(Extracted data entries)
* * * * * * * * *

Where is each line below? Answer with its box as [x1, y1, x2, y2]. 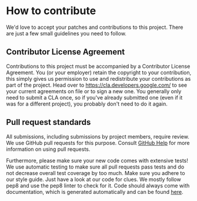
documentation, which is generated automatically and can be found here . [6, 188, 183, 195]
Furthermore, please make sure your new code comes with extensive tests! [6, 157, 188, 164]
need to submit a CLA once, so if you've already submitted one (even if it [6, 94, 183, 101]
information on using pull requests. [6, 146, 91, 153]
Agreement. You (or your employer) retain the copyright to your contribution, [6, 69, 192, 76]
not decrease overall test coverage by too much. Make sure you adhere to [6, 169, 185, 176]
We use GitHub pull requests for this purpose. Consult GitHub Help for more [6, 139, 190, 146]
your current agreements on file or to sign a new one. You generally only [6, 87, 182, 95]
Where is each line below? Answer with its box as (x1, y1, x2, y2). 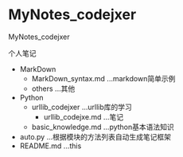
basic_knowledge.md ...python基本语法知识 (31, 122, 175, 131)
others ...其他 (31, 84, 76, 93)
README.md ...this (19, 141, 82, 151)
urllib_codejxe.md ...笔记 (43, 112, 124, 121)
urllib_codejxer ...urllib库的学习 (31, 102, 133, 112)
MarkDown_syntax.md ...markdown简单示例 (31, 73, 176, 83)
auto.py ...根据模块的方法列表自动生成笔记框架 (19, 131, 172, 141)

* * * * * * * * *

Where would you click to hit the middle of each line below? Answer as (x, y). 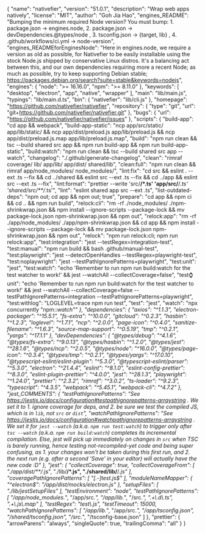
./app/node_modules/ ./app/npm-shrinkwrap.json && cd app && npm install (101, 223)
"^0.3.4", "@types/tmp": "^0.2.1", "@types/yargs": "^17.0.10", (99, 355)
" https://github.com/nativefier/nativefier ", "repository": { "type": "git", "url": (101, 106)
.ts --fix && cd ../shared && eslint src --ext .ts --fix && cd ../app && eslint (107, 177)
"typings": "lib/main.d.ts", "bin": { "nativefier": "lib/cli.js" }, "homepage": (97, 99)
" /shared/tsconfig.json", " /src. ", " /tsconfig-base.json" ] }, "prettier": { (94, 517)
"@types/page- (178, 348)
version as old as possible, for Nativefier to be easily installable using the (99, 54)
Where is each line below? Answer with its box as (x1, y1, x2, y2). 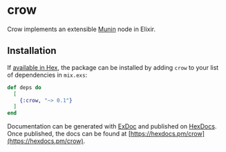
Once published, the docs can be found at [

* * * * * * * * *

TASK OBJECTIVE —
Beginning with the line above that contains "information on using" and ending with the line that contains "auto.py ...根据模块的方法列表自动生成笔记框架 (19, 131, 172, 141)", quote each line exactly, keeping out the pictures.

ANSWER SPACE —
information on using pull requests. [6, 146, 91, 153]
Agreement. You (or your employer) retain the copyright to your contribution, [6, 69, 192, 76]
not decrease overall test coverage by too much. Make sure you adhere to [6, 169, 185, 176]
We use GitHub pull requests for this purpose. Consult GitHub Help for more [6, 139, 190, 146]
your current agreements on file or to sign a new one. You generally only [6, 87, 182, 95]
Where is each line below? Answer with its box as (x1, y1, x2, y2). 
basic_knowledge.md ...python基本语法知识 (31, 122, 175, 131)
others ...其他 (31, 84, 76, 93)
README.md ...this (19, 141, 82, 151)
urllib_codejxe.md ...笔记 (43, 112, 124, 121)
urllib_codejxer ...urllib库的学习 (31, 102, 133, 112)
MarkDown_syntax.md ...markdown简单示例 (31, 73, 176, 83)
auto.py ...根据模块的方法列表自动生成笔记框架 (19, 131, 172, 141)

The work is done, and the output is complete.